1919, H.T. Colenbrander. Jan Pietersz, Coen. Bescheiden Omtrent Zijn Bedrijf In Indië.
1923, Jakob Mooij. Geschiedenis der protestantsche kerk in Nederlandsch-Indië.
1929, H.P. Leopold. Haagsch Maandblad.
1938. Daniël Brilman De zending op de Sangi- en Talaud-eilanden
1947, Carel Wessel Theodorus Boetzelaer van Dubbeldam (Baron van).
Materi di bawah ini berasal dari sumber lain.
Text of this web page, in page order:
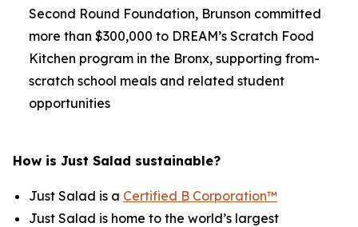
Second Round Foundation, Brunson committed
more than $300,000 to DREAM’s Scratch Food
Kitchen program in the Bronx, supporting from-
scratch school meals and related student
opportunities
How is Just Salad sustainable?
Just Salad is a Certified B Corporation™
Just Salad is home to the world’s largest
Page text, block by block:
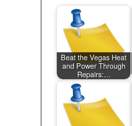
Beat the Vegas Heat
and Power Through
Repairs:…
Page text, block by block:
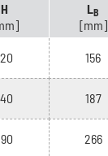
H
LB
[mm]
156
187
266
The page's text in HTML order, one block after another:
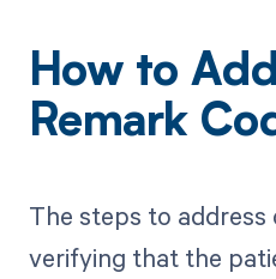
How to
Remark
The steps to address
verifying that the
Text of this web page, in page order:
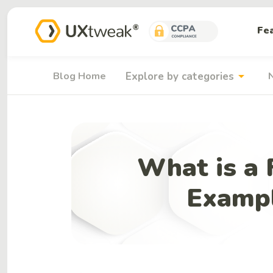
Blog Home Explore by categories arrow_drop_down
What is a
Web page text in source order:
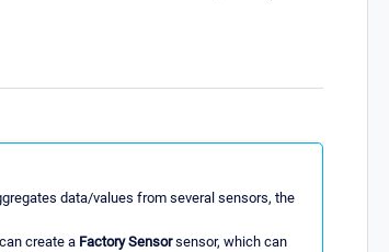
data/values from several sensors, the
create a Factory Sensorsensor, which can
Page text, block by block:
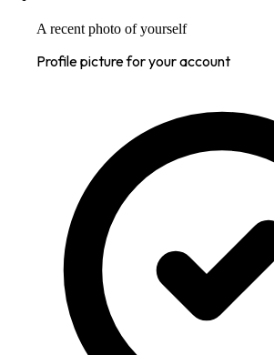
A recent photo of yourself
Profile picture for your account
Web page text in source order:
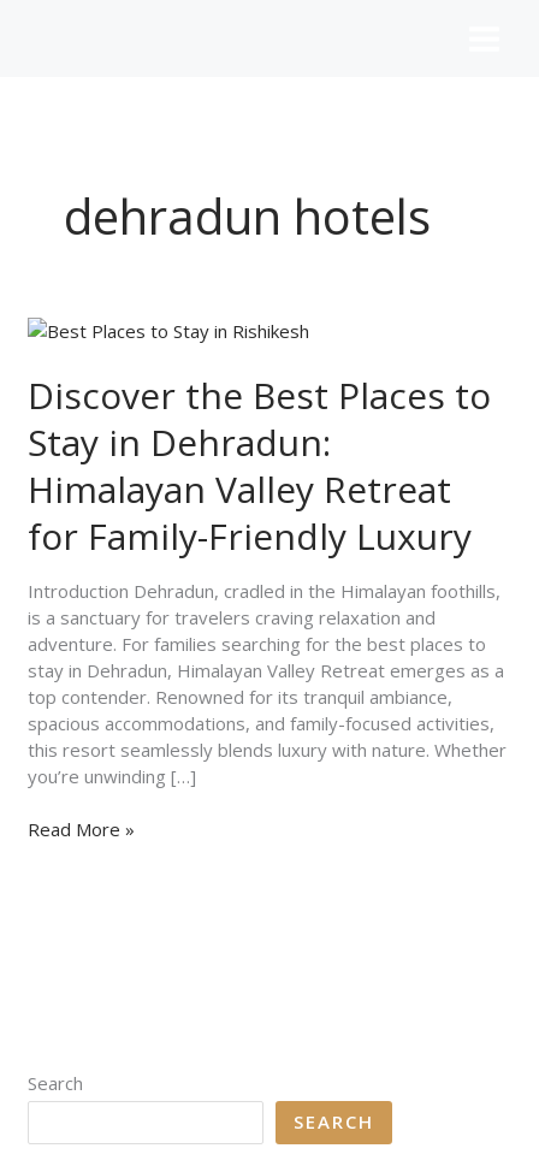
dehradun hotels
Discover the Best Places to
Stay in Dehradun:
Himalayan Valley Retreat
for Family-Friendly Luxury
Introduction Dehradun, cradled in the Himalayan foothills,
is a sanctuary for travelers craving relaxation and
adventure. For families searching for the best places to
stay in Dehradun, Himalayan Valley Retreat emerges as a
top contender. Renowned for its tranquil ambiance,
spacious accommodations, and family-focused activities,
this resort seamlessly blends luxury with nature. Whether
you’re unwinding […]
Discover
Best
Places
to
Stay
in
Himalayan
Retreat
for
Family-
Friendly
Luxury
Read More »
Search
SEARCH

De Protestantsche kerk in Nederlandsch-Indië, haar ontwikkeling van 1620-1939.
1954, Pieter van Dam, Frederik Willem Stapel, Carel Wessel Theodorus Boetzelaer van Dubbeldam (Baron van). Beschryvinge van de Oostindische Compagnie, Volume 4.
1962, A. Algra. Dispereert niet twintig eeuwen historie van de Nederlanden, Volume 4.
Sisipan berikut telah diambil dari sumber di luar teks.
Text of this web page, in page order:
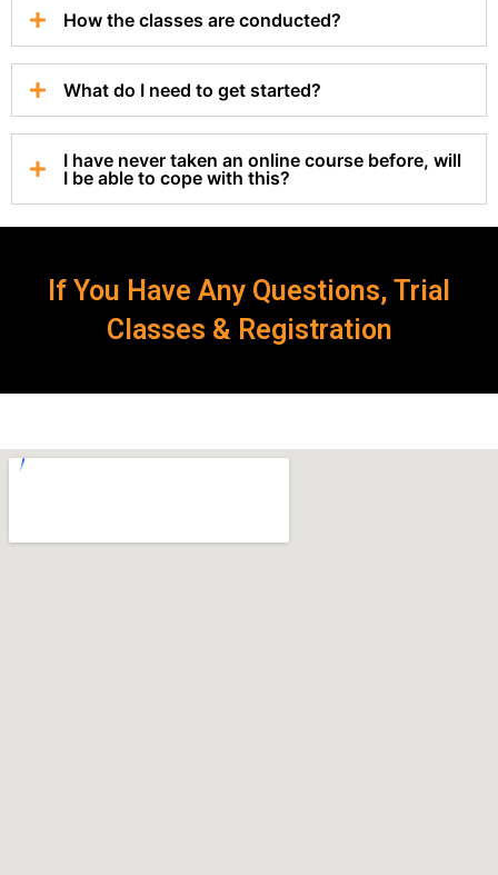
How the classes are conducted?
What do I need to get started?
I have never taken an online course before, will
I be able to cope with this?
If You Have Any Questions, Trial
Classes & Registration
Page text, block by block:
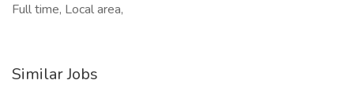
Full time, Local area,
Similar Jobs
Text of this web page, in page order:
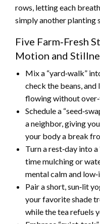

1972, J.J. Detaq. Memperkenalkan Kota Kupang (Tidak dipublikasi).
1976, Frank F. Cooley. Benih yang Tumbuh XI: Gereja Masehi Injili di Timor. Jakarta: Lembaga Penelitian dan Studi Dewan Gereja-gereja Se-Indoensia.
1987, R.H. Barnes. Avarice and Iniquity at the Solor Fort.
2012, Hans Hagerdaal. Lords of the land, Lords of the sea. Conflict and adaptation in early colonial Timor, 1600-1800.
Catatan :
(1) Matthijs van den Broeck (Colenbrander 1919:819) dalam berbagai referensi asing, sering ditulis dengan “Matthijs” = Mattheus, Matheus atau Matthias, Mathias dan “Broeck”= Broecke, Brouck atau Broek.
(2) Untuk mengukur hasil kerja Matthijs van den Broeck tidak dapat dilakukan dalam jangka waktu pendek. Teori penggunaan bahasa daerah atau bahasa lokal dalam misi penginjilan sebenarnya sudah tepat, namun pada waktu itu VOC lebih memprioritaskan perdagangan daripada agama dan bendera.
(3) Ada 2 versi mengenai tanggal surat dari Crijn van Raemburch kepada Direktur VOC di Batavia, yaitu : 13 Agustus 1614 dan 3 Agustus 1614. Dari kedua hal diatas, penulis cenderung menggunakan tanggal 13 Agustus 1614 sebagai referensi dalam tulisan diatas karena hampir semua referensi asing dari abad 19 dan 20 menyatakan bahwa Crijn van Raemburch bersurat kepada Direktur VOC di Batavia pada 13 Agustus 1614.